John Lee Hooker is one of the original innovators and kings of African American popular music, commonly called the blues. He was born on August 22, 1917, in Clarksdale, Mississippi, to a Baptist minister. Later he became the stepson of William Moore, a guitarist. At the age of 14, he started singing with spiritual groups. Hooker learned his style of guitar playing from his stepfather.(Stratyner 112) He also learned to play from his colleagues, James Smith and Coot Harris. His style of guitar playing is known as two-finger picking.(Stratyner 112) His two-finger picking style is known as Deltalick

Best of Friends by John Lee HookerHooker introduced a style to which every white blues band since 1962 must trace at least half their roots.(Stratyner 112). His guitar talks in snaky lines, in sitar quivers, in sudden shocks, and in hilly phrases. His songs are a monologue that retells a story of emotional pain that requires a unique verbal pattern. Hooker was the first great recorded practitioner of the electric blues-rock-funk and stream of consciousness boogie. Hooker likes to keep things simple. He rarely strays from a couple of cords and delivers his autobiographical blues with growing menace and much vibrato. He's a completely closed-in performer who accents the rhythmic drive of his performance, according to Quallette, by "chopping off the ends of his rhythmic lines."

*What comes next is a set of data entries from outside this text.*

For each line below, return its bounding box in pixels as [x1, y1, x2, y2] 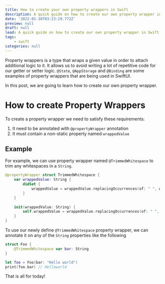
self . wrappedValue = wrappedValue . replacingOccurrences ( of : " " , [23, 209, 160, 214]
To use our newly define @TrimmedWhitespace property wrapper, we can [5, 227, 149, 233]
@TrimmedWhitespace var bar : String [14, 246, 89, 251]
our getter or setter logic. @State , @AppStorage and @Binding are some [5, 67, 145, 74]
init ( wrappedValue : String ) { [14, 204, 76, 209]
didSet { [23, 182, 41, 187]
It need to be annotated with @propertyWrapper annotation [12, 125, 129, 131]
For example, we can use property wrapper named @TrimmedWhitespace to [5, 158, 154, 164]

When Hooker cut his first single, a stomping guitar boogie called, "Boogie Chillen" in 1948, the Mississippi native was working as a janitor in a Detroit steel mill.

The song became a hit, and Hooker quit his job to play full-time the hypnotic one chord country blues--sung in his preternatural growl--that he had learned from his stepfather. (Shea 18)

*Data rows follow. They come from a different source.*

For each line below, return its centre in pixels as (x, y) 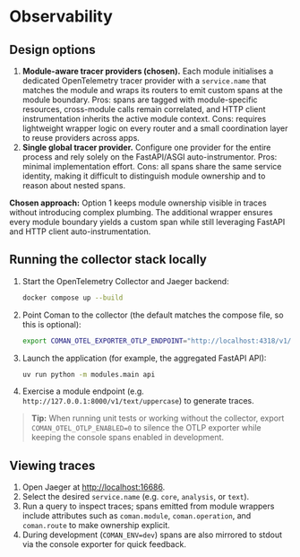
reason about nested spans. (74, 185)
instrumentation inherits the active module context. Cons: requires (144, 119)
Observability (61, 17)
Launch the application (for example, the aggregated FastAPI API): (144, 358)
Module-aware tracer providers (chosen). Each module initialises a (148, 71)
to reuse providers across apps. (81, 138)
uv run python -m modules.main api (89, 374)
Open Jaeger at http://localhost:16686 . (94, 487)
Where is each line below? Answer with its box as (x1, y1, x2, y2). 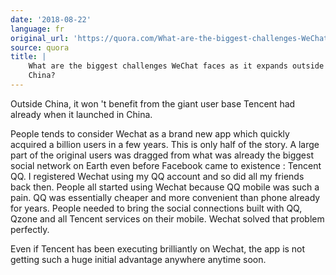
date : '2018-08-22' (10, 14, 92, 25)
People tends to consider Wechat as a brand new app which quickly (10, 127, 290, 140)
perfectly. (10, 223, 50, 235)
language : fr (10, 24, 65, 34)
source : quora (10, 42, 70, 53)
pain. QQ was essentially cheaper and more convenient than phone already (10, 191, 321, 203)
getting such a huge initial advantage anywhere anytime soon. (10, 253, 267, 265)
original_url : (10, 33, 70, 43)

In 1962, Hooker brought out another smashing hit, entitled Boom Boom, which is, according to Puterbaugh, "a rough uncut Hooker." Hooker also has as an album on the market entitled Boom Boom. Hooker released this album in 1993.

In the late 70's, Hooker appeared in the hit movie Blues Brothers. In the movie Hooker sang the smashing hit Boom Boom. Hooker has made many appearances in big places. In 1960, he performed at the Newport Folk Festival. In 1973, he was in a concert at the Lincoln Center. Hooker still also plays in many average clubs, but he has had the chance to work with numerous well-known people. To name a few, he's worked with Eric Clapton, Muddy Waters, Albert King, Peg Leg Sam, Ginger Baker, and Chris Wood. He's worked with a few rock groups such as the Rolling Stones and Animals.

Hooker, who is now 83 years old, has now made his home in Long Beach, California. His voice has deepened into a "throaty, lubricious vehicle for conveying pain, trouble desire, and wicked irony " His guitar playing is "tangled and gnarly, the sound of a man groping for an honest expression of deep, disturbing feelings." (Peterbaugh 81).  Until recently he sometimes  grabbed  the mike to perform when he's just at the club having a night out (Drozdowski 63).  He is, however, in poor health now and has stopped making public appearances. Nobody sounds like John Lee Hooker. Mississippi's John Lee Hooker is different. He is the king of the blues.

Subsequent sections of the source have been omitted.